Titanic Passenger Survival Prediction using Machine Learning
Introduction
This is my first endeavor into machine learning and applying my learnings through the classic Titanic dataset found on Kaggle.
Kaggle describes the challenge as such:
The sinking of the Titanic is one of the most infamous shipwrecks in history.
On April 15, 1912, during her maiden voyage, the widely considered “unsinkable” RMS Titanic sank after colliding with an iceberg. Unfortunately, there weren’t enough lifeboats for everyone onboard, resulting in the death of 1502 out of 2224 passengers and crew.
While there was some element of luck involved in surviving, it seems some groups of people were more likely to survive than others.
In this challenge, we ask you to build a predictive model that answers the question: “what sorts of people were more likely to survive?” using passenger data (ie name, age, gender, socio-economic class, etc).
Data
The data used for this project can be found and downloaded directly on Kaggle: here
The data includes all sorts of information regarding the passengers, including their name, age, passenger class (ie. 1st class, 2nd class, etc.), whether they had siblings and/or their spouse on board, and more.
Project
As with all datasets, I started off with importing Numpy and Pandas to do some cleaning and exploratory data analysis, Matplotlib and Seaborn for some visualizations, and Scikit-learn for the actual machine learning.
The dataset was fairly clean, so it was mostly about getting an initial overview of the data that I was working with and some general understanding of it through some exploratory data analysis. My initial thought process was to explore some factors such as passenger class, the gender of the passenger, or whether they were on the Titanic with their spouse or sibling, and whether these factors would have an significance to their rate of survival.
Then it was off to using Seaborn to build some visualizations to get a better understanding of some parts of the data, like in the example shown of whether or not age was a factor in passenger survival. The next step that I took to build on this was to create a facet grid of histograms to see how adding in the passenger class would affect this. Surely enough, just in terms of passenger class alone, first class passengers were more likely to survive, which was likely attributed to them being the first to be evacuated. In turn, this also explained how the first class passengers tended to have more elderly survivors.

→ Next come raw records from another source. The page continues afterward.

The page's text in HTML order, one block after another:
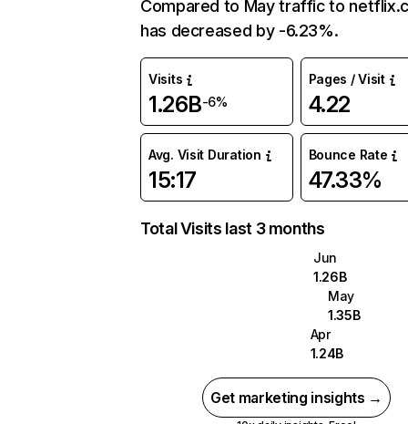
Compared to May traffic to
has decreased by -6.23%.
Visits
1.26B-6%
Pages / Visit
4.22
Avg. Visit Duration
15:17
Bounce Rate
47.33%
Total Visits last 3 months
Jun
1.26B
May
1.35B
Apr
1.24B
Get marketing insights →
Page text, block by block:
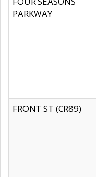
PARKWAY
FRONT ST (CR89)
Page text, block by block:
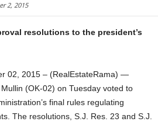
2, 2015
resolutions to the president’s
02, 2015 – (RealEstateRama) —
(OK-02) on Tuesday voted to
final rules regulating
The resolutions, S.J. Res. 23 and S.J.
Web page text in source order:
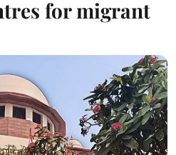
for migrant
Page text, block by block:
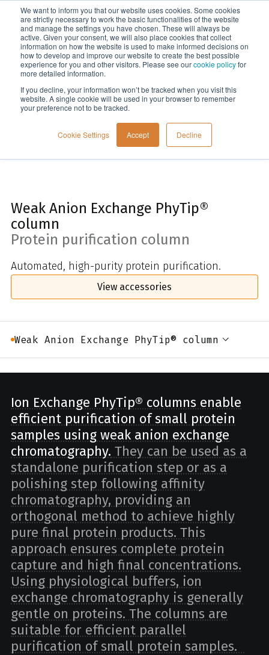
We want to inform you that our website uses cookies. Some cookies
are strictly necessary to work the basic functionalities of the website
and manage the settings you have chosen. These will always be
active. Given your consent, we will also place cookies that collect
information on how the website is used to make informed decisions on
how to develop and improve our website to create the best possible
experience for you and other visitors. Please see ourcookie policyfor
more detailed information.
If you decline, your information won’t be tracked when you visit this
website. A single cookie will be used in your browser to remember
your preference not to be tracked.
Cookie Settings Accept Decline
Menu
Home
Weak Anion Exchange PhyTip®
column
Protein purification column
Automated, high-purity protein purification.
View accessories
Weak Anion Exchange PhyTip® column
Ion Exchange PhyTip® columns enable
efficient purification of small protein
samples using weak anion exchange
chromatography. They can be used as a
standalone purification step or as a
polishing step following affinity
chromatography, providing an
orthogonal method to achieve highly
pure final protein products. This
approach ensures complete protein
capture and high final concentrations.
Using physiological buffers, ion
exchange chromatography is generally
gentle on proteins. The columns are
suitable for efficient parallel
purification of small protein samples.
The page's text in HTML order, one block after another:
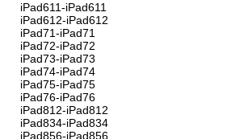
iPad611-iPad611
iPad612-iPad612
iPad71-iPad71
iPad72-iPad72
iPad73-iPad73
iPad74-iPad74
iPad75-iPad75
iPad76-iPad76
iPad812-iPad812
iPad834-iPad834
iPad856-iPad856
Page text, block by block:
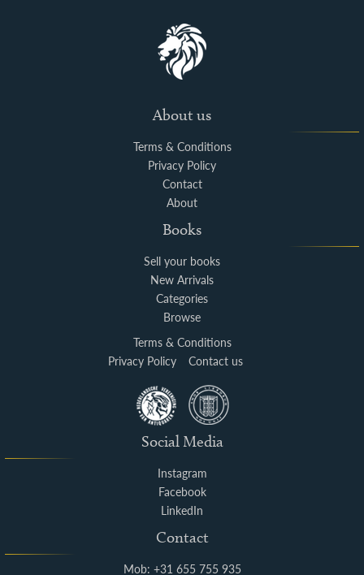
About us
Terms & Conditions
Privacy Policy
Contact
About
Books
Sell your books
New Arrivals
Categories
Browse
Terms & Conditions
Privacy Policy
Contact us
Social Media
Instagram
Facebook
LinkedIn
Contact
Mob: +31 655 755 935
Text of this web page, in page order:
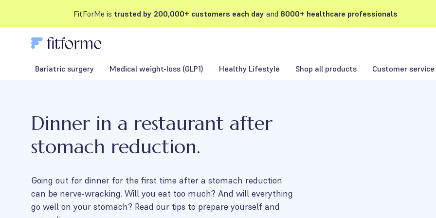
FitForMe is trusted by 200,000+ customers each day and 8000+ healthcare professionals
Bariatric surgery Medical weight-loss (GLP1) Healthy Lifestyle Shop all products Customer service
Dinner in a restaurant after
stomach reduction.
Going out for dinner for the first time after a stomach reduction
can be nerve-wracking. Will you eat too much? And will everything
go well on your stomach? Read our tips to prepare yourself and
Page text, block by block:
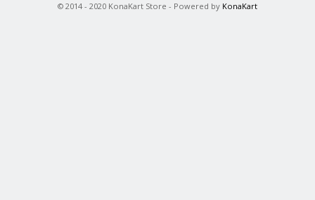
© 2014 - 2020 KonaKart Store - Powered by KonaKart
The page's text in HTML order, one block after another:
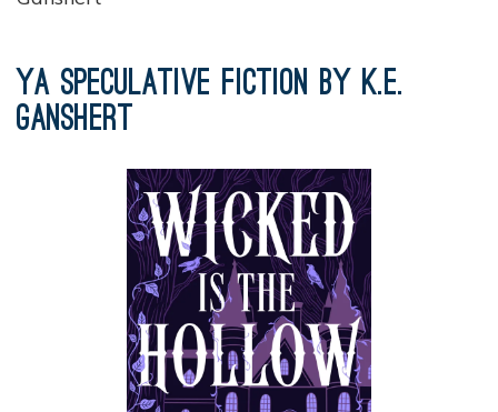
YA Speculative Fiction by K.E.
Ganshert
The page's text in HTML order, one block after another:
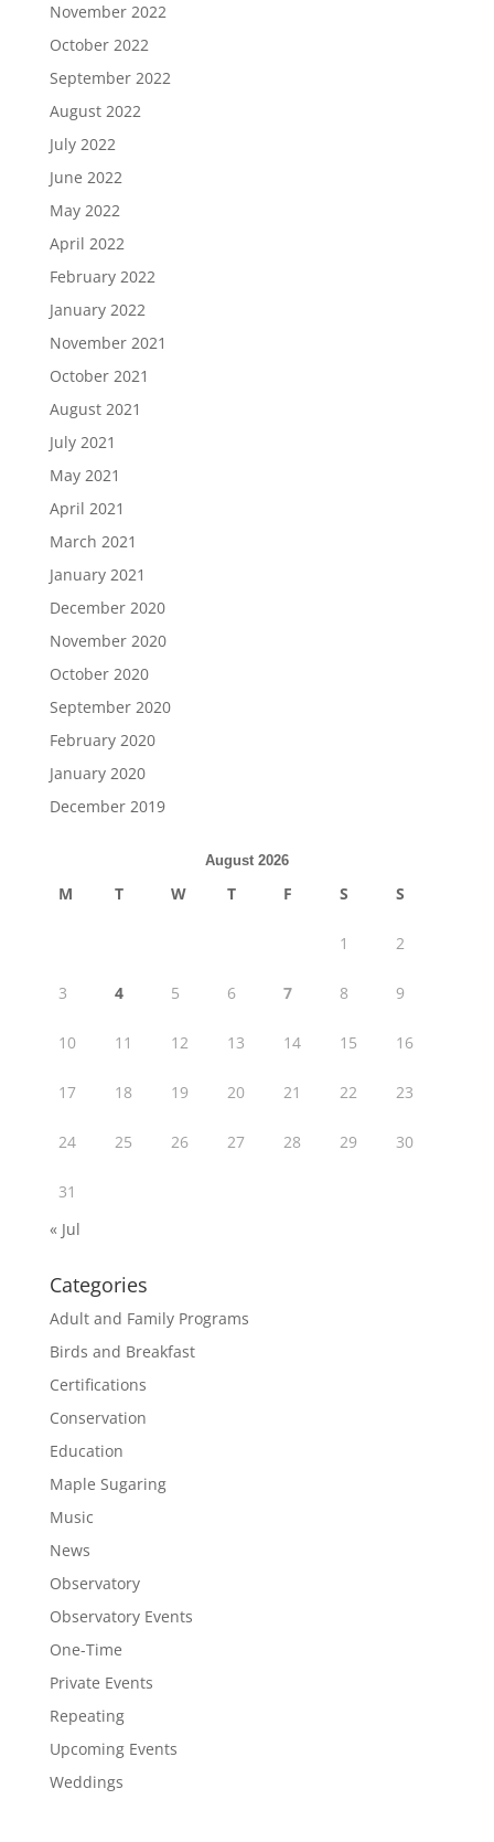
November 2022
October 2022
September 2022
August 2022
July 2022
June 2022
May 2022
April 2022
February 2022
January 2022
November 2021
October 2021
August 2021
July 2021
May 2021
April 2021
March 2021
January 2021
December 2020
November 2020
October 2020
September 2020
February 2020
January 2020
December 2019
August 2026
M T W T F S S
1 2
3 4 5 6 7 8 9
10 11 12 13 14 15 16
17 18 19 20 21 22 23
24 25 26 27 28 29 30
31
« Jul
Categories
Adult and Family Programs
Birds and Breakfast
Certifications
Conservation
Education
Maple Sugaring
Music
News
Observatory
Observatory Events
One-Time
Private Events
Repeating
Upcoming Events
Weddings
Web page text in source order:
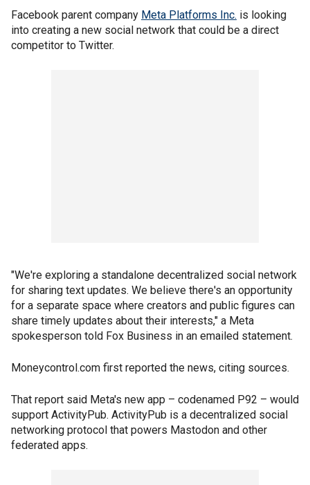
Facebook parent company Meta Platforms Inc. is looking
into creating a new social network that could be a direct
competitor to Twitter.
"We're exploring a standalone decentralized social network
for sharing text updates. We believe there's an opportunity
for a separate space where creators and public figures can
share timely updates about their interests," a Meta
spokesperson told Fox Business in an emailed statement.
Moneycontrol.com first reported the news, citing sources.
That report said Meta's new app – codenamed P92 – would
support ActivityPub. ActivityPub is a decentralized social
networking protocol that powers Mastodon and other
federated apps.
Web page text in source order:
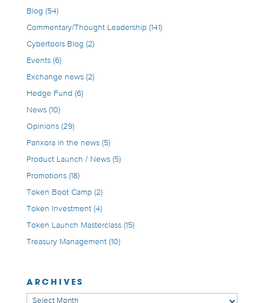
Blog (54)
Commentary/Thought Leadership(141)
Cybertools Blog (2)
Events(6)
Exchange news(2)
Hedge Fund (6)
News(10)
Opinions(29)
Panxora in the news(5)
Product Launch / News(5)
Promotions(18)
Token Boot Camp(2)
Token Investment(4)
Token Launch Masterclass(15)
Treasury Management(10)
ARCHIVES
Archives
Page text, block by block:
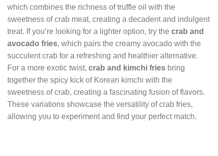
which combines the richness of truffle oil with the
sweetness of crab meat, creating a decadent and indulgent
treat. If you’re looking for a lighter option, try the crab and
avocado fries, which pairs the creamy avocado with the
succulent crab for a refreshing and healthier alternative.
For a more exotic twist, crab and kimchi fries bring
together the spicy kick of Korean kimchi with the
sweetness of crab, creating a fascinating fusion of flavors.
These variations showcase the versatility of crab fries,
allowing you to experiment and find your perfect match.
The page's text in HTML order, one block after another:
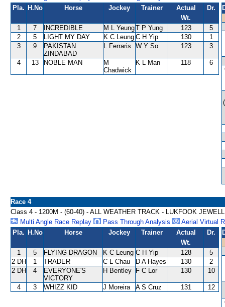
Pla. H.No Horse Jockey Trainer
Actual
Wt.
Dr.
1 7 INCREDIBLE M L YeungT P Yung 123
5
2
5 LIGHT MY DAY K C Leung C H Yip 130
1
3
9
PAKISTAN
ZINDABAD
L Ferraris W Y So 123 3
4 13 NOBLE MAN
M
Chadwick
K L Man 118 6
Race 4
Class 4 - 1200M - (60-40) - ALL WEATHER TRACK - LUKFOOK
Multi Angle Race Replay
Pass Through Analysis
Aerial Virtual
Pla. H.No Horse Jockey Trainer
Actual
Wt.
Dr.
1 5 FLYING DRAGON K C Leung C H Yip 128
5
2 DH
1 TRADER C L Chau D A Hayes 130
2
2 DH
4
EVERYONE'S
VICTORY
H Bentley F C Lor 130 10
4 3 WHIZZ KID J Moreira A S Cruz 131 12
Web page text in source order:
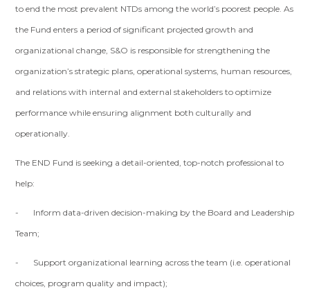
to end the most prevalent NTDs among the world’s poorest people. As
the Fund enters a period of significant projected growth and
organizational change, S&O is responsible for strengthening the
organization’s strategic plans, operational systems, human resources,
and relations with internal and external stakeholders to optimize
performance while ensuring alignment both culturally and
operationally.
The END Fund is seeking a detail-oriented, top-notch professional to
help:
- Inform data-driven decision-making by the Board and Leadership
Team;
- Support organizational learning across the team (i.e. operational
choices, program quality and impact);
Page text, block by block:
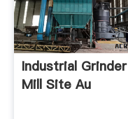
Industrial Grinder
Mill Site Au
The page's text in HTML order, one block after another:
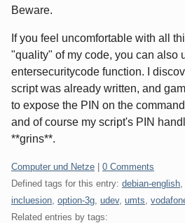
Beware.
If you feel uncomfortable with all
"quality" of my code, you can also
entersecuritycode function. I
script was already written, and
to expose the PIN on the
and of course my script's PIN
**grins**.
Categories:
Computer und Netze
0 Comments
Defined tags for this entry: debian-english
incluesion option-3g udev, umts
Related entries by tags:
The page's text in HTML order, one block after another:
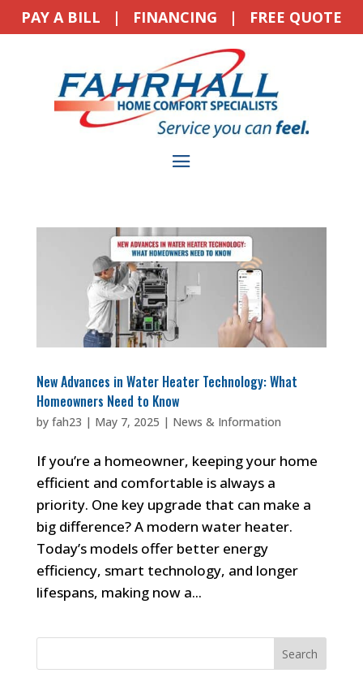
PAY A BILL | FINANCING | FREE QUOTE
New Advances in Water Heater Technology: What
Homeowners Need to Know
by fah23 | May 7, 2025 | News & Information
If you’re a homeowner, keeping your home
efficient and comfortable is always a
priority. One key upgrade that can make a
big difference? A modern water heater.
Today’s models offer better energy
efficiency, smart technology, and longer
lifespans, making now a...
Search
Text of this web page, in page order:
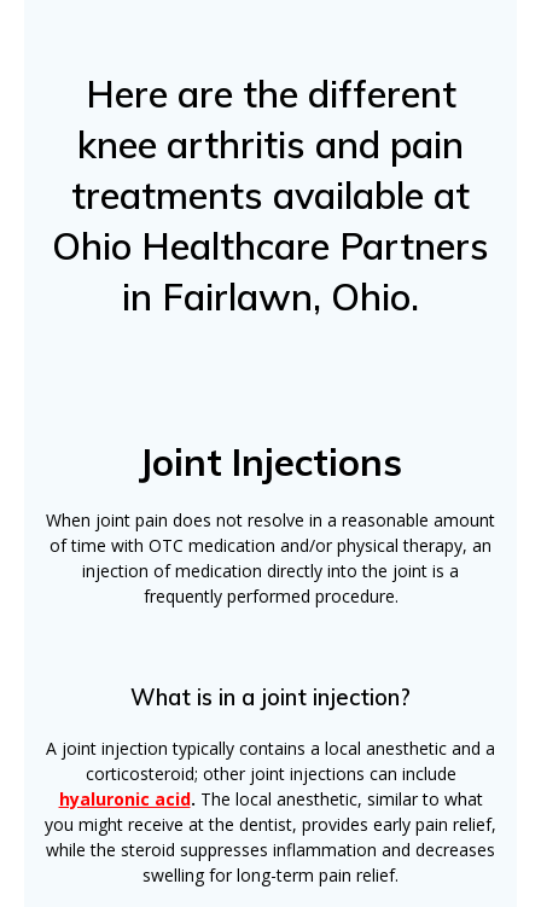
Here are the different
knee arthritis and pain
treatments available at
Ohio Healthcare Partners
in Fairlawn, Ohio.
Joint Injections
When joint pain does not resolve in a reasonable amount
of time with OTC medication and/or physical therapy, an
injection of medication directly into the joint is a
frequently performed procedure.
What is in a joint injection?
A joint injection typically contains a local anesthetic and a
corticosteroid; other joint injections can include
hyaluronic acid. The local anesthetic, similar to what
you might receive at the dentist, provides early pain relief,
while the steroid suppresses inflammation and decreases
swelling for long-term pain relief.
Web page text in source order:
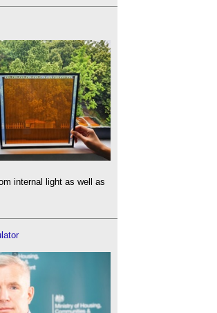
internal light as well as
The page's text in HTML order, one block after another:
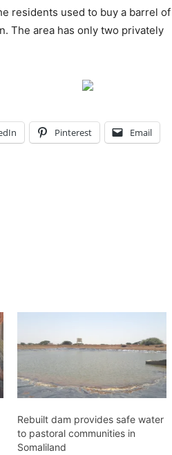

After all the exploratory data analysis, the data had to be formatted in order to build the model. This included dropping some columns that did not have a factor in the survival rate, such as name, ticket, and column. The next step was to create some columns to combine existing columns like whether or not the passenger was there with their spouse, siblings, parents, and/or children. Using this data, we can determine whether a passenger came on the Titanic alone or with other family members and this distinction actually provided more concrete indications when compared to say a passenger who boarded with 2 or 11 family members.
Once the data had been prepped, it was time to build the model using Scikit-learn. Evidently, I wasn't sure which was the best algorithm to use so I tested them. This included: Log Reg, SVM, KNN, Naive Bayes, Perceptron, Linear SVC, Stochastic Gradient Descent, Decision Tree, and Random Forest. As shown on the right, I created a table and ordered them based off of accuracy score and ended up going with Random Forest for my final submission.
The notebook can be found here: titanic.ipynb.